# Learning a musical instrument & theory



## Meyerbeer Smith

I’m in my early 30s, and want to know how to play an instrument and read music.

I didn't take music classes in school, and have never learned to play a musical instrument. 

I can follow along a musical score (most of the time), but I can’t sight read.

I had singing lessons a few years ago – I could sing things like “Avant de quitter ces lieux” from Faust or bits of Mozart, but couldn’t sing in public. Nerves! Odd, since acting and public speaking are easy.

I bought myself a digital keyboard, and taught myself to stammer out a couple of basic songs and a few phrases of Wagner and Meyerbeer on it.

Any suggestions?


----------



## Taggart

Get a teacher.

That way you will learn good habits and not have too much to unlearn.


----------



## WilliamApocalypse

Taggart said:


> Get a teacher.
> 
> That way you will learn good habits and not have too much to unlearn.


^ this and also, make sure the teacher is right for you.
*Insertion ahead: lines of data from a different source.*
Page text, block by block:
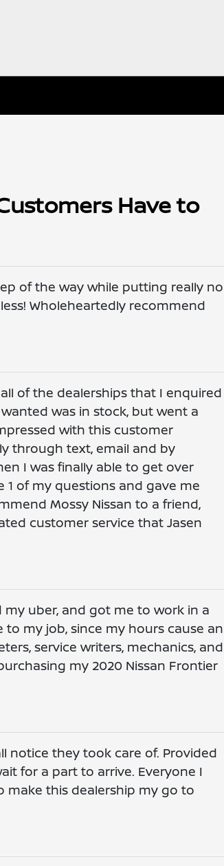
Have to
of the way while putting really no
Wholeheartedly recommend
of the dealerships that I enquired
was in stock, but went a
with this customer
through text, email and by
I was finally able to get over
of my questions and gave me
Mossy Nissan to a friend,
customer service that Jasen
uber, and got me to work in a
my job, since my hours cause an
service writers, mechanics, and
my 2020 Nissan Frontier
notice they took care of. Provided
for a part to arrive. Everyone I
this dealership my go to
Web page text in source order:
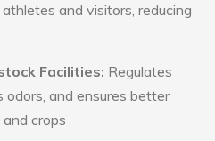
and visitors, reducing
Facilities: Regulates
odors, and ensures better
crops
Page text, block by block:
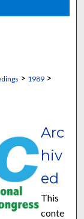
> 1989>
Arc
hiv
ed
This
conte
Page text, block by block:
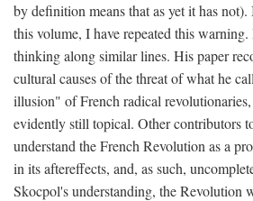
by definition means that as yet it has
this volume, I have repeated this
thinking along similar lines. His paper
cultural causes of the threat of what he
illusion" of French radical
evidently still topical. Other contributors
understand the French Revolution as a
in its aftereffects, and, as such,
Skocpol's understanding, the Revolution
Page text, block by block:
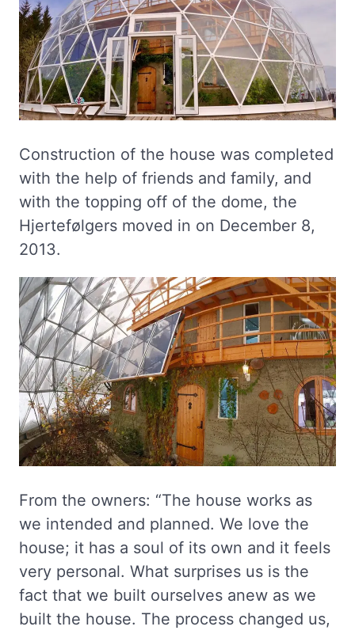
Construction of the house was completed
with the help of friends and family, and
with the topping off of the dome, the
Hjertefølgers moved in on December 8,
2013.
From the owners: “The house works as
we intended and planned. We love the
house; it has a soul of its own and it feels
very personal. What surprises us is the
fact that we built ourselves anew as we
built the house. The process changed us,
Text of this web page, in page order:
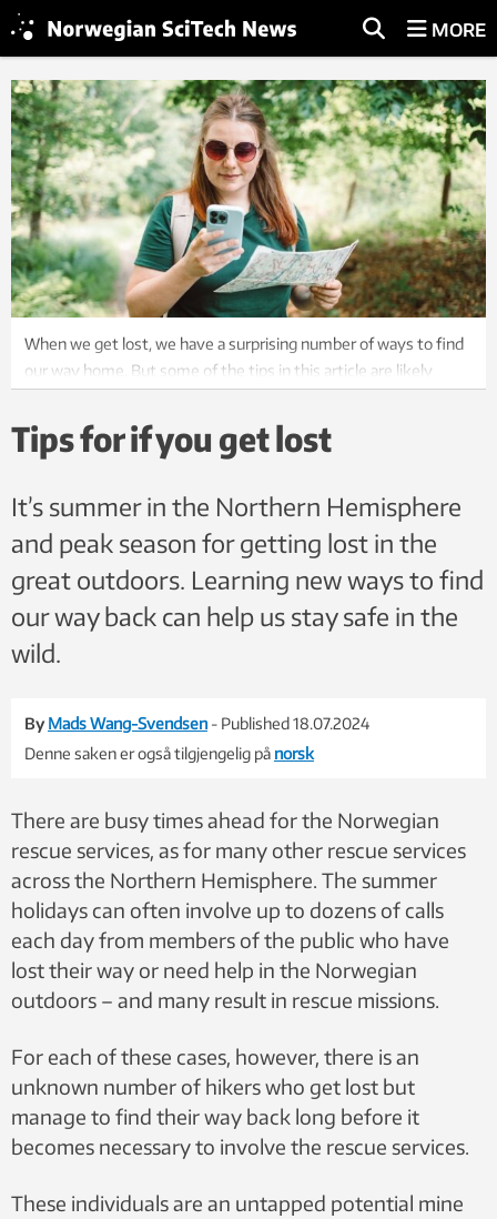
MORE
When we get lost, we have a surprising number of ways to find
our way home. But some of the tips in this article are likely
Tips for if you get lost
It’s summer in the Northern Hemisphere
and peak season for getting lost in the
great outdoors. Learning new ways to find
our way back can help us stay safe in the
wild.
By Mads Wang-Svendsen - Published 18.07.2024
Denne saken er også tilgjengelig på norsk
There are busy times ahead for the Norwegian
rescue services, as for many other rescue services
across the Northern Hemisphere. The summer
holidays can often involve up to dozens of calls
each day from members of the public who have
lost their way or need help in the Norwegian
outdoors – and many result in rescue missions.
For each of these cases, however, there is an
unknown number of hikers who get lost but
manage to find their way back long before it
becomes necessary to involve the rescue services.
These individuals are an untapped potential mine
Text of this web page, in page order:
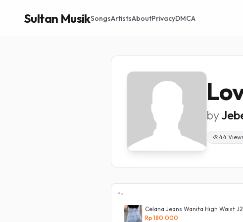
Sultan MusikSongsArtistsAboutPrivacyDMCA
by
44
Ad
Celana Jeans Wanita High Waist
Rp 180.000
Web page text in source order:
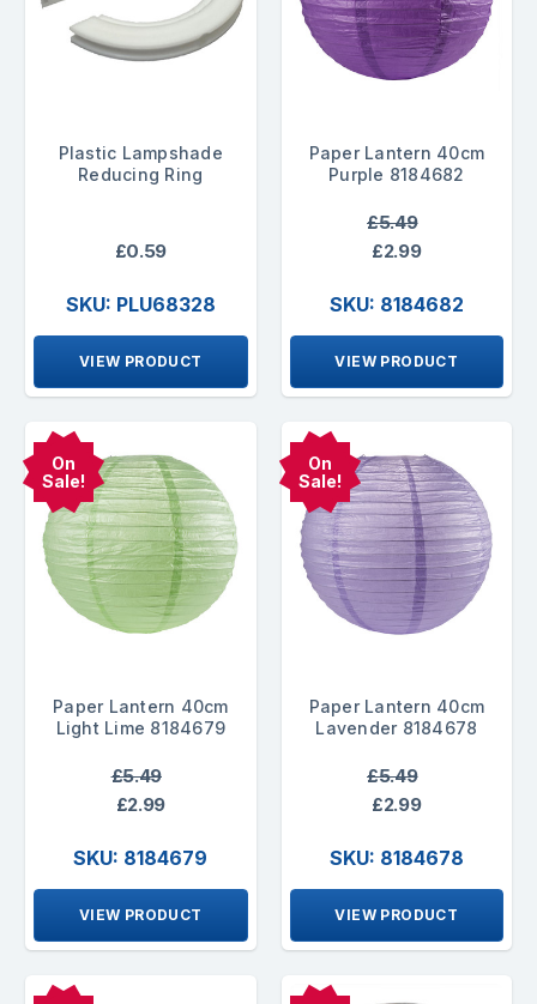
Plastic Lampshade
Reducing Ring
£0.59
SKU: PLU68328
VIEW PRODUCT
Paper Lantern 40cm
Purple 8184682
£5.49
£2.99
SKU: 8184682
VIEW PRODUCT
On
Sale!
Paper Lantern 40cm
Light Lime 8184679
£5.49
£2.99
SKU: 8184679
VIEW PRODUCT
On
Sale!
Paper Lantern 40cm
Lavender 8184678
£5.49
£2.99
SKU: 8184678
VIEW PRODUCT
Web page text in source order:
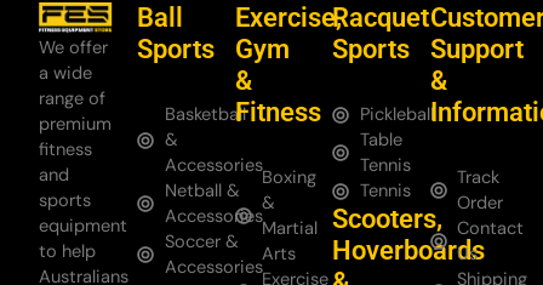
We offer
a wide
range of
premium
fitness
and
sports
equipment
to help
Australians
Ball
Sports
Basketball
&
Accessories
Netball &
Accessories
Soccer &
Accessories
Exercise,
Gym
&
Fitness
Boxing
&
Martial
Arts
Exercise
Racquet
Sports
Pickleball
Table
Tennis
Tennis
Scooters,
Hoverboards
Support
&
Track
Order
Contact
Us
Shipping
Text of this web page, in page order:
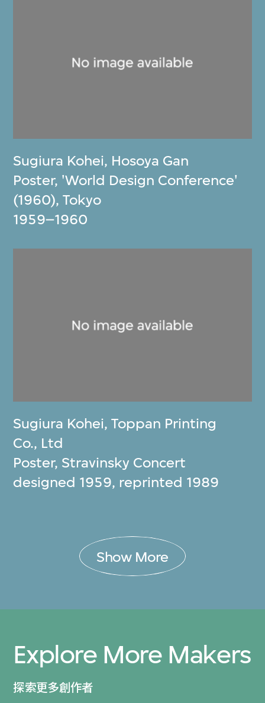
Sugiura Kohei, Hosoya Gan
Poster, 'World Design Conference'
(1960), Tokyo
1959–1960
Sugiura Kohei,Toppan Printing
Co., Ltd
Poster, Stravinsky Concert
designed 1959, reprinted 1989
Show More
Explore More Makers
探索更多創作者
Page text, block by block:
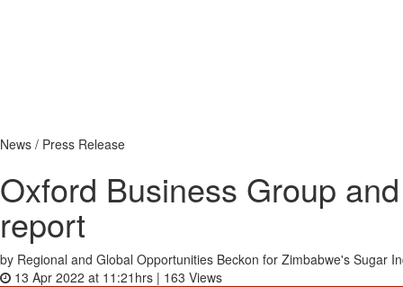
News / Press Release
Oxford Business Group
report
by Regional and Global Opportunities Beckon for Zimbabwe's Sugar
13 Apr 2022 at 11:21hrs | 163 Views
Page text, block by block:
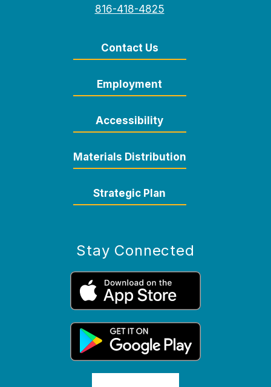
816-418-4825
Contact Us
Employment
Accessibility
Materials Distribution
Strategic Plan
Stay Connected
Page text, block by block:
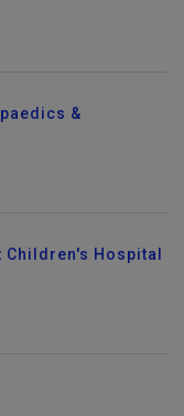
&
Children's Hospital
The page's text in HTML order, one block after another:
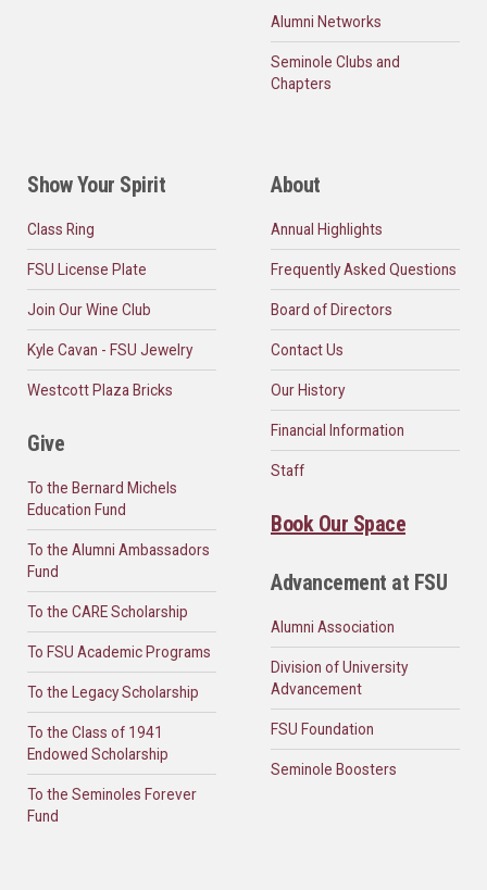
Alumni Networks
Seminole Clubs and
Chapters
Show Your Spirit
Class Ring
FSU License Plate
Join Our Wine Club
Kyle Cavan - FSU Jewelry
Westcott Plaza Bricks
Give
To the Bernard Michels
Education Fund
To the Alumni Ambassadors
Fund
To the CARE Scholarship
To FSU Academic Programs
To the Legacy Scholarship
To the Class of 1941
Endowed Scholarship
To the Seminoles Forever
Fund
About
Annual Highlights
Frequently Asked Questions
Board of Directors
Contact Us
Our History
Financial Information
Staff
Book Our Space
Advancement at FSU
Alumni Association
Division of University
Advancement
FSU Foundation
Seminole Boosters
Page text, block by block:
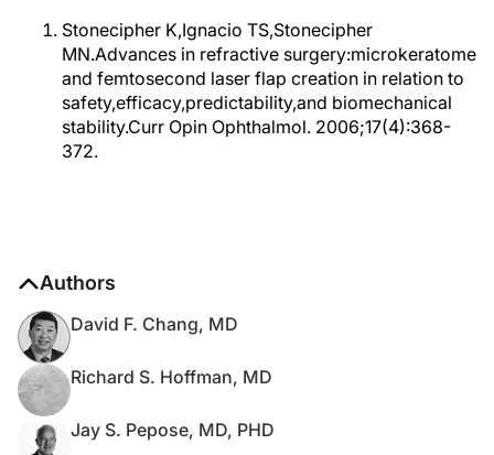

It will take some time to figure it out as you progress but it will help you in the long run to have a teacher and have the correct type of teacher.


----------



## Pugg

WilliamApocalypse said:


> ^ this and also, make sure the teacher is right for you. It will take some time to figure it out as you progress but it will help you in the long run to have a teacher and have the correct type of teacher.


Very valuable point made, it has to work both ways also . Teacher/ pupil and other way around.


----------